On the other hand, the extraction of third molars is considered one of the most frequent surgical procedures in oral surgery, even though it involves the possible occurrence of intra and post-operative complications⁹. One of them is the injury to the vascular-nerve bundle contained in the Inferior Alveolar Canal (IAC), caused by direct or indirect trauma¹⁰^,¹¹, with a prevalence of 0.4 to 8.4%¹²^,¹³ that can have a significant impact on the quality of life of patients due to the damage caused to speech, chewing, etc¹⁴^,¹⁵. However, these scenarios can be avoided with an accurate diagnostic imaging prior to the procedure, highlighting the importance of the panoramic radiography as a useful tool to evaluate the potential risk caused by the IAC, based on its proximity to the third molars due to the wide visualization it provides of the mandibular structures, condyles and possible nearby pathologies¹⁶. Despite the above, one of the disadvantages of the panoramic radiography is that it provides information only in two dimensions, so the absence of the cortical bone of the mandibular canal may not be evident with two-dimensional methods, and it would be complex to determine whether its direction is buccal or lingual to the roots. Consequently, it brings the attention to the presence of more accurate alternatives such as the Cone Beam Computed Tomography (CBCT), which is accepted for its high sensitivity in predicting exposure of the neurovascular bundle. CBCT is an effective method to locate the canal and its relationship with the roots of the lower third molars since it can generate images through the mandibular body in different planes. However, it should be mentioned that due to its high cost and limited availability, CBCT is not usually the radiographic technique of first choice for a pre-surgical evaluation of lower third molars in contrast to the panoramic radiography¹⁷. Additionally, thanks to digitalization, panoramic radiographs are an alternative that takes less time, reduces the radiation dose, and offers the possibility of improving the image by means of the computer¹⁸.
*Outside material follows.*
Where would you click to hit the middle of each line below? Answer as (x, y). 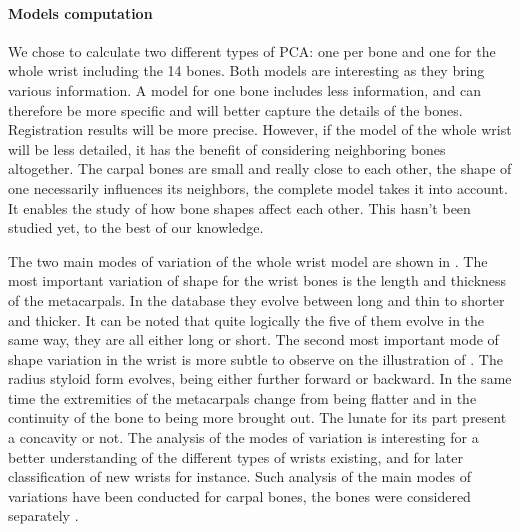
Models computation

It is important to mention that there are several? classifications to evaluate the anatomical location of the third molars. The Pell and Gregory classification is based on the relationship between the level of this dental piece and the occlusal plane of the contiguous second molar. Therefore, it allows determining its relative depth as well as the relation it has with the ascending branch and the distal surface of the second molar¹⁹.On the other hand, the classification of Langlais et al. uses the IAC and its proximity to the roots of third molars as a reference point and it defines the presence of three types of images based on this relationship: dark band phenomenon, constriction of the diameter of the IAC, and discontinuity of the IAC²⁰. However, due to the great variability observed in function to the IAC, it allowed the researchers of the academic section of Buccomaxillofacial Imaging of the Faculty of Stomatology at Universidad Peruana Cayetano Heredia, to postulate a modification of the mentioned classification, where besides appreciating the already known variants independently, two more signs were added: intact and change of direction of the IAC. It is important to mention that the latter is highly frequent in radiographic findings²¹.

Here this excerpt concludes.